The world is full of pivotal distinctions: male/female; apples/oranges; cold/hot. The distinction between unsecured debt and secured debt is huge in bankruptcy.
A secured creditor has a lien on the debtor’s assets. That lien is an interest in property: it isn’t ownership, but it gives certain rights to the lien holder. Anglo Saxon law has accorded special deference to property holders for as far back as we can trace the beginnings of our law.
At the conclusion of a Chapter 7 bankruptcy case, a lien continues to exist on the assets to which it attached. In contrast, the claim of most unsecured creditors is extinguished, erased, discharged. The unsecured creditor, who has no lien to support his claim, is toast. (That’s another T word in my bankruptcy alphabet. <g>)

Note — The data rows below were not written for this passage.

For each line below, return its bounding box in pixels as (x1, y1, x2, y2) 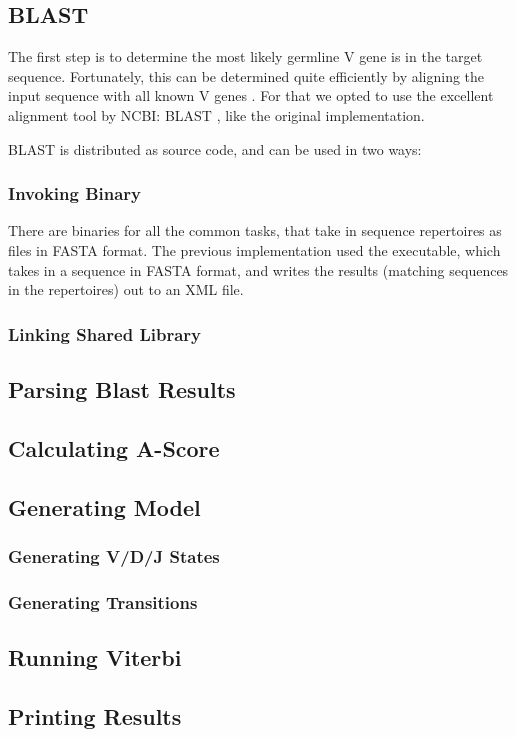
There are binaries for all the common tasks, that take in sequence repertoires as (8, 220, 502, 241)
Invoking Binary (8, 181, 142, 206)
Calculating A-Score (8, 432, 220, 463)
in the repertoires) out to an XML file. (8, 279, 244, 300)
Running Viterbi (8, 642, 182, 673)
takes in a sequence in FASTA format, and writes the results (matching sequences (8, 259, 509, 280)
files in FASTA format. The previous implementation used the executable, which (8, 239, 501, 260)
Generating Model (8, 491, 201, 522)
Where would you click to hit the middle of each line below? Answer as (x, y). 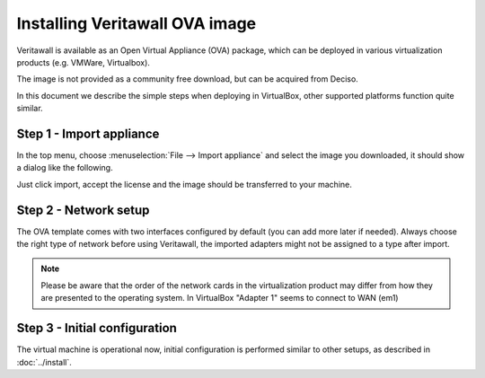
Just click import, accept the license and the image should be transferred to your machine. (184, 184)
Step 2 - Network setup (83, 210)
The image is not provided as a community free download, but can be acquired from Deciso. (187, 79)
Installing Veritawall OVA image (137, 23)
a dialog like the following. (65, 168)
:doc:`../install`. (44, 362)
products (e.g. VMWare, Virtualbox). (83, 62)
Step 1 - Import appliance (88, 133)
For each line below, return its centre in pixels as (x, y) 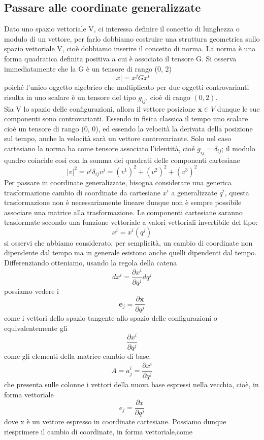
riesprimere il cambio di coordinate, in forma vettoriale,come (98, 431)
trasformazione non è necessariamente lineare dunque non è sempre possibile (123, 202)
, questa (237, 192)
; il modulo (238, 148)
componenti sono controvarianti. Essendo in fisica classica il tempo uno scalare (126, 119)
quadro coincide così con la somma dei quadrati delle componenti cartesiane (122, 160)
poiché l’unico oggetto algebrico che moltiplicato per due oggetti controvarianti (127, 87)
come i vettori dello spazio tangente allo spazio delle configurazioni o (111, 318)
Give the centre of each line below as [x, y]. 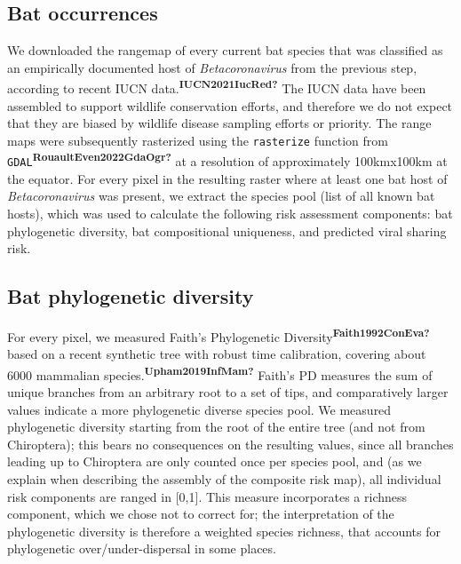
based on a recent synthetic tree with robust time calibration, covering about [217, 354]
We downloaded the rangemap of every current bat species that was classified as [225, 50]
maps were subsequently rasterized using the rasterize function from [198, 140]
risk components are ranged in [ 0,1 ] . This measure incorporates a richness [207, 496]
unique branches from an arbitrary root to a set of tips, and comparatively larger [228, 392]
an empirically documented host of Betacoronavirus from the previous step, [212, 67]
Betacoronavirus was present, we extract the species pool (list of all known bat [221, 196]
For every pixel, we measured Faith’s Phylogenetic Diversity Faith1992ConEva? [219, 335]
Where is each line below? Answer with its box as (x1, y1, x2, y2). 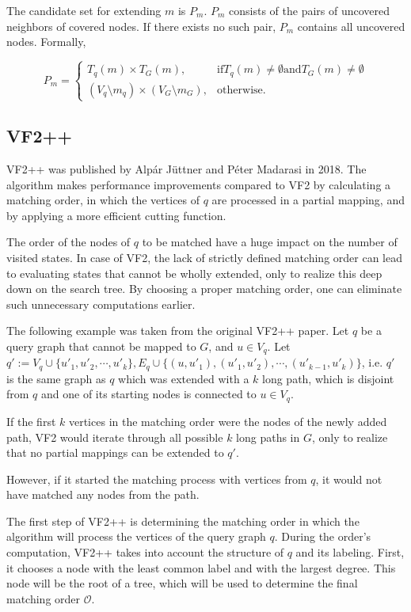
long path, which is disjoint (262, 370, 394, 386)
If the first (6, 412, 56, 429)
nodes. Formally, (6, 33, 86, 50)
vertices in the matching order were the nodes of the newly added (68, 412, 387, 429)
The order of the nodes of (6, 234, 131, 250)
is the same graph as (6, 370, 106, 386)
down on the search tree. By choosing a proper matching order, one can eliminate (6, 280, 402, 297)
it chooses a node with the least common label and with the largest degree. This (6, 559, 396, 576)
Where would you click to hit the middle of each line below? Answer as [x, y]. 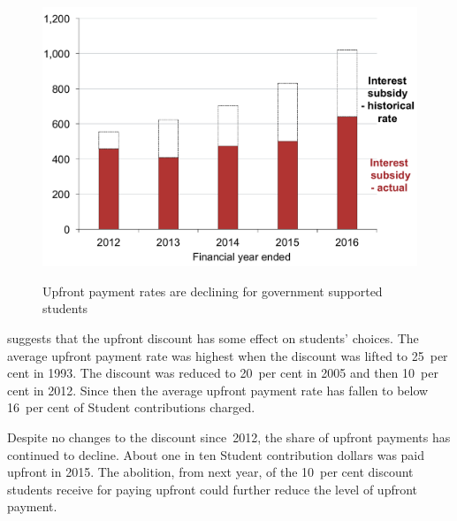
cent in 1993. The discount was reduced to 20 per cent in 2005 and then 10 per [223, 373]
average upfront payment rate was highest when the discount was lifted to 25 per [228, 355]
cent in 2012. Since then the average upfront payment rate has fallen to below [218, 390]
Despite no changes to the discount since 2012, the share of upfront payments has [229, 437]
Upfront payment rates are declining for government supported [213, 291]
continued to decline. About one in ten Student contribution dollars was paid [216, 454]
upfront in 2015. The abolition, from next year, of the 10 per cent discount [210, 472]
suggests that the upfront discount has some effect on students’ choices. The [213, 337]
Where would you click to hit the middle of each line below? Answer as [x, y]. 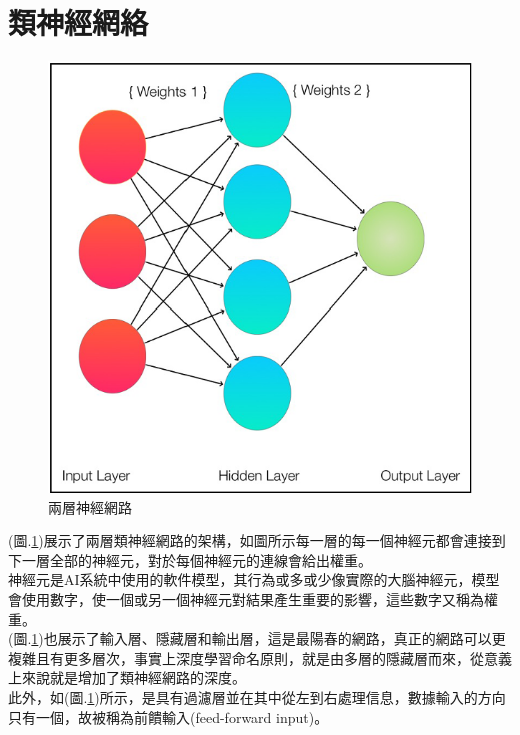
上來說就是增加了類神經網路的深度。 [127, 677]
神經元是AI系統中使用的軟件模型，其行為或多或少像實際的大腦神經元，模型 [254, 579]
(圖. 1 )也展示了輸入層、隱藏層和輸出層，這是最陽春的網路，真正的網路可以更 [257, 638]
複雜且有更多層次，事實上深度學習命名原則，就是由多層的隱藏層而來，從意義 [260, 657]
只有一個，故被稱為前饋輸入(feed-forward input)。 [168, 716]
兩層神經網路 [90, 506]
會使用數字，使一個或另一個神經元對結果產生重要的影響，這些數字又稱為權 [253, 598]
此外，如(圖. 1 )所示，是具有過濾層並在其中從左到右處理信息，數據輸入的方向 [257, 696]
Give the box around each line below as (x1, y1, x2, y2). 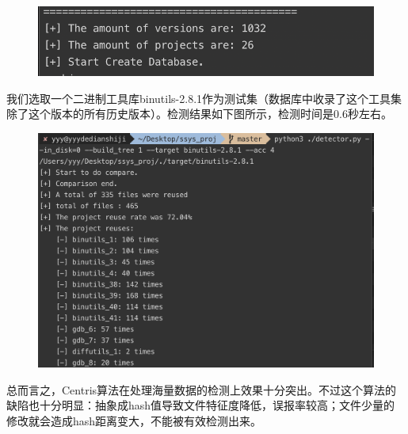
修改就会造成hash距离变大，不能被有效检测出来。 (6, 412, 262, 428)
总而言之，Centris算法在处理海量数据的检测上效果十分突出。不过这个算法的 (6, 381, 397, 398)
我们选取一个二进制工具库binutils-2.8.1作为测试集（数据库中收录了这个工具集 (6, 89, 402, 106)
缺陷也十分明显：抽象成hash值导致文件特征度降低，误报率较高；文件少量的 (6, 397, 395, 413)
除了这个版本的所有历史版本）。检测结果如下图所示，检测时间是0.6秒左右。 (6, 105, 392, 122)
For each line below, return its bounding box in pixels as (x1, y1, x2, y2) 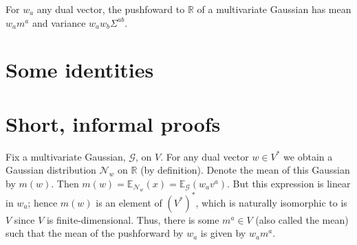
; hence (28, 195, 58, 209)
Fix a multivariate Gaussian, (6, 149, 126, 163)
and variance (32, 15, 86, 30)
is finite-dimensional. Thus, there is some (46, 212, 219, 226)
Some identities (6, 56, 154, 84)
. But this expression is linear (227, 176, 351, 190)
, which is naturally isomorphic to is (195, 195, 347, 209)
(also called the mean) (255, 212, 349, 226)
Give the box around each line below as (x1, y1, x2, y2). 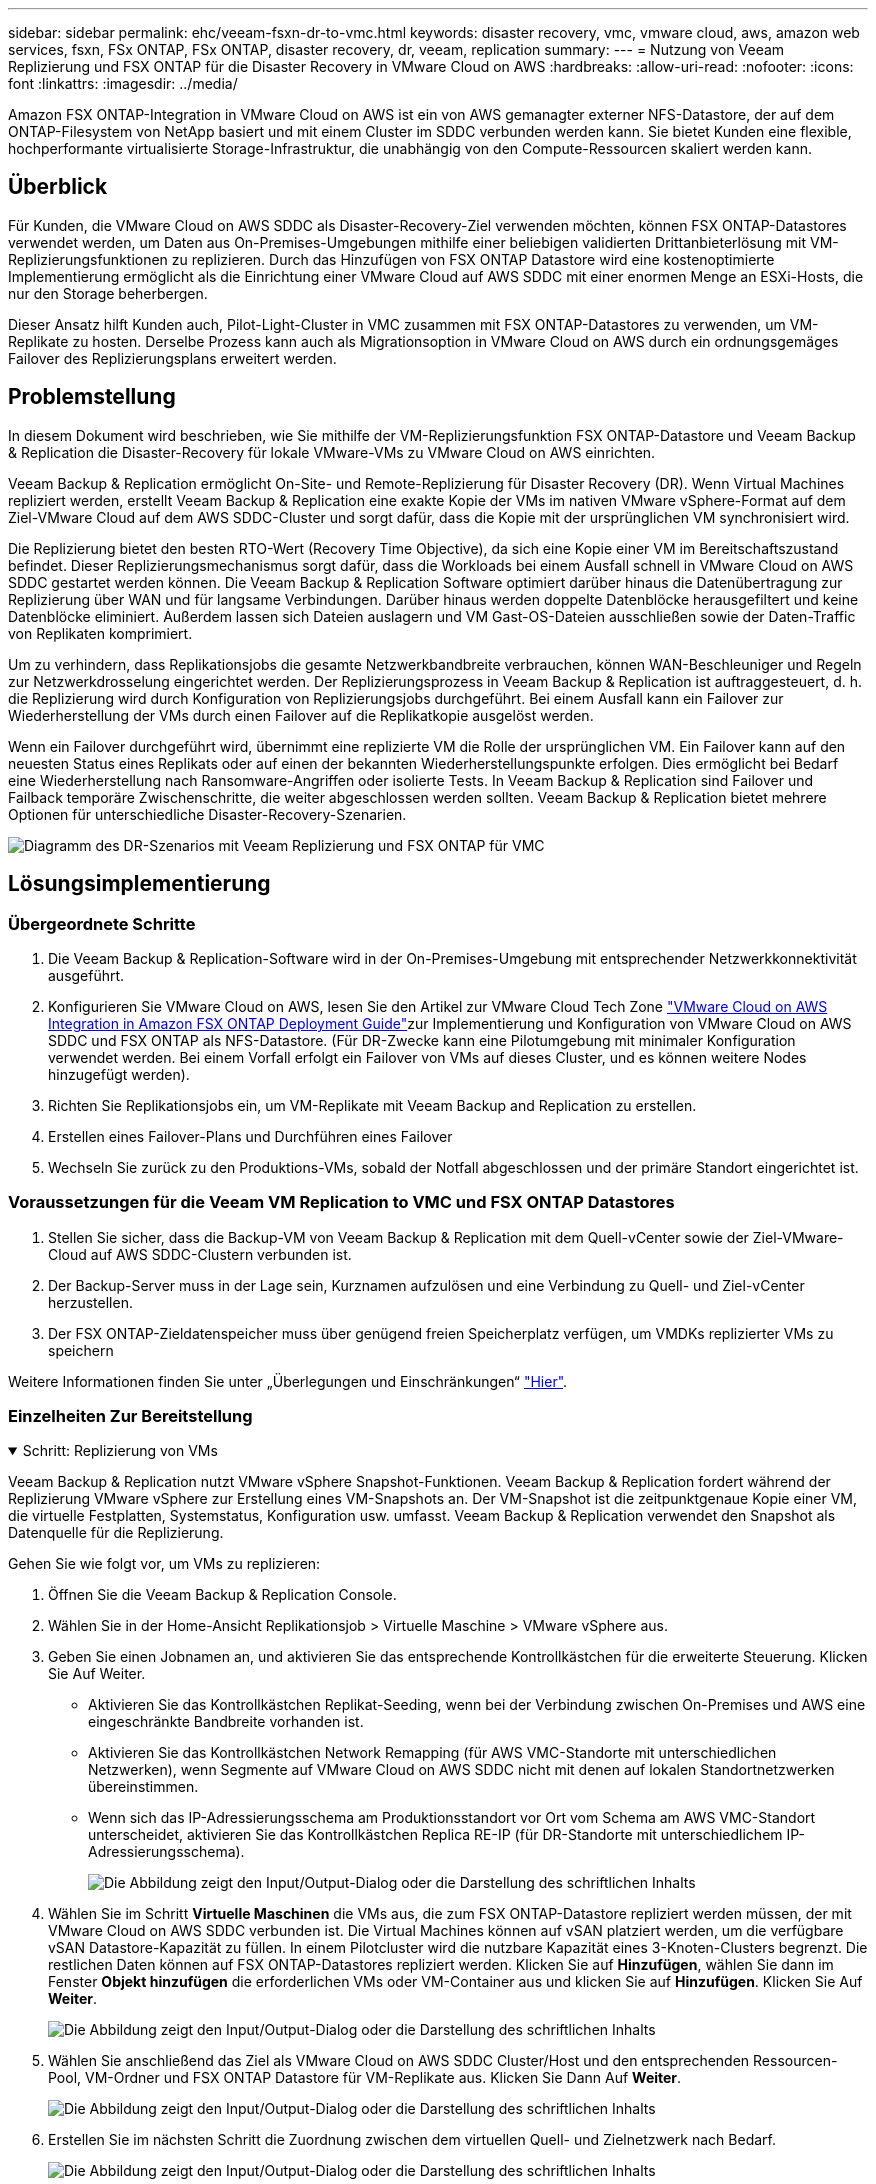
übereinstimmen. (88, 1778, 199, 1796)
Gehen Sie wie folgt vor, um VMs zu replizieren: (8, 1555, 321, 1573)
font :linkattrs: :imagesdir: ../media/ (8, 75, 238, 92)
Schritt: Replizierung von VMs (22, 1442, 218, 1460)
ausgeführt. (48, 966, 125, 984)
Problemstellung (8, 384, 176, 410)
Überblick (8, 174, 108, 200)
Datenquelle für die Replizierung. (8, 1524, 224, 1542)

Credit cards are the most typical unsecured debts in a bankruptcy case. When you use most bank credit cards, you get absolute ownership of the goods you buy with the card. The seller retains no interest in the goods, nor does the credit card issuer who makes the money available to pay the seller get a lien on the goods. They belong outright to the buyer. The credit card issuer is then at risk should you not pay, because its claim is unsecured.
The division between secured and unsecured gets another level of importance in Chapter 13. Eligibility to file Chapter 13 is pegged to having unsecured debts below $360,475. An added twist in Chapter 13 is that creditors who have a lien but the lien doesn’t attach to any asset with value available to support the claim, is counted among the unsecureds.
Powerfully, Chapter 13 allows a debtor to void liens that are underwater, that is, that don’t attached to value in the collateral.
This post has been brought to you, as they say on Sesame Street, by the letter U.